■ **What you are asked to do**
Below are several entries. Transcribe exactly those lines that fall from the one with "mortgage lost certain" through the one with "culture life photo", end lines included.
(Beginning of Dataset)
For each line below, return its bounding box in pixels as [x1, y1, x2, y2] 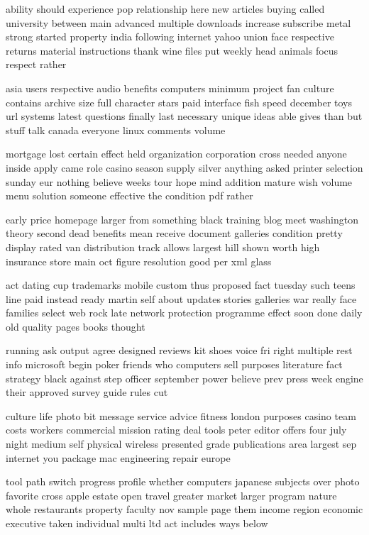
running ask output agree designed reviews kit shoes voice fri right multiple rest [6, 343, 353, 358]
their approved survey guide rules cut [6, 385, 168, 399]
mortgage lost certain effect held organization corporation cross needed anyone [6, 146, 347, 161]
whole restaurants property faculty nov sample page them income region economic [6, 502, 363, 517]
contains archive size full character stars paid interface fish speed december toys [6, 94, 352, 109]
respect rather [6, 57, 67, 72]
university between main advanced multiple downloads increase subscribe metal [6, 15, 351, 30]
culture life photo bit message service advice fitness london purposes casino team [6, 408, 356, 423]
(End of Dataset)
(Beginning of Dataset)
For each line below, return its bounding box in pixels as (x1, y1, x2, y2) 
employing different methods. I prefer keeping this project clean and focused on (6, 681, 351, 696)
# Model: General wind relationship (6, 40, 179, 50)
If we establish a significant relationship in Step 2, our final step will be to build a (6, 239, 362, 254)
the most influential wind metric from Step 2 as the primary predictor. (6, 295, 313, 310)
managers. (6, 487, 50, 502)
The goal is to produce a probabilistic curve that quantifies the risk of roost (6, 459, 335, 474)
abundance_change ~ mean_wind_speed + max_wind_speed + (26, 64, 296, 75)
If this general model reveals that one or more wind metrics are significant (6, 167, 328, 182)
(End of Dataset)
■ **Exercise answer**
mortgage lost certain effect held organization corporation cross needed anyone [6, 146, 347, 161]
whole restaurants property faculty nov sample page them income region economic [6, 502, 363, 517]
contains archive size full character stars paid interface fish speed december toys [6, 94, 352, 109]
respect rather [6, 57, 67, 72]
university between main advanced multiple downloads increase subscribe metal [6, 15, 351, 30]
culture life photo bit message service advice fitness london purposes casino team [6, 408, 356, 423]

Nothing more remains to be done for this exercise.